Filtering of signals in general removes/suppresses unwanted signal components. This can be done both in the time-domain and in the frequency-domain. For offsets and (low-order) polynomial trends, fitting a model directly in the time domain, and subtracting the obtained trend, is the preferred solution. This can be controlled in Syncopy with the `polyremoval` parameter, which is also directly available in `freqanalysis()`.

Removing signal components in the frequency domain is typically done with finite impulse response (FIR) filters or infinite impulse response (IIR) filters. Syncopy supports one of each kind, a FIR windowed sinc and the Butterworth filter from the IIR family. For both filters we have low-pass (`'lp'`), high-pass (`'hp'`), band-pass (`'bp'`) and band-stop(Notch) (`'bp'`) designs available.

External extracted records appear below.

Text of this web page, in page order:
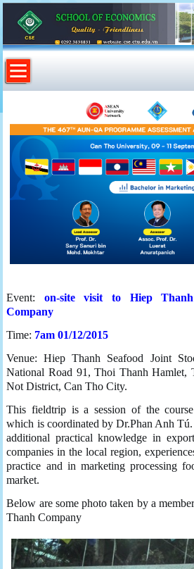
Event: on-site visit to Hiep
Company
Time: 7am 01/12/2015
Venue: Hiep Thanh Seafood Joint
National Road 91, Thoi Thanh Hamlet,
Not District, Can Tho City.
This fieldtrip is a session of the
which is coordinated by Dr.Phan Anh
additional practical knowledge in
companies in the local region,
practice and in marketing processing
market.
Below are some photo taken by a
Thanh Company

To clean up our dataset above, we remove the linear trend and apply a low-pass 12th order Butterworth filter:

```data_pp = spy.preprocessing(data_nui,
filter_class='but',
filter_type='lp',
polyremoval=1,
freq=40,
order=12)
```

Now let’s reuse our `cfg` from above to repeat the spectral analysis with the preprocessed data:

```spec_pp = spy.freqanalysis(data_pp, cfg)
spec_pp.singlepanelplot()
```

As expected for a low-pass filter, all frequencies above 40Hz are strongly attenuated (note the log scale, so the suppression is around 2 orders of magnitude). We also removed the low-frequency components from the offset and trend, but acknowledge that we also lost a bit of the original white noise power around 0-2Hz. Importantly, the spectral power of our frequency band of interest, around 30Hz, remained virtually unchanged.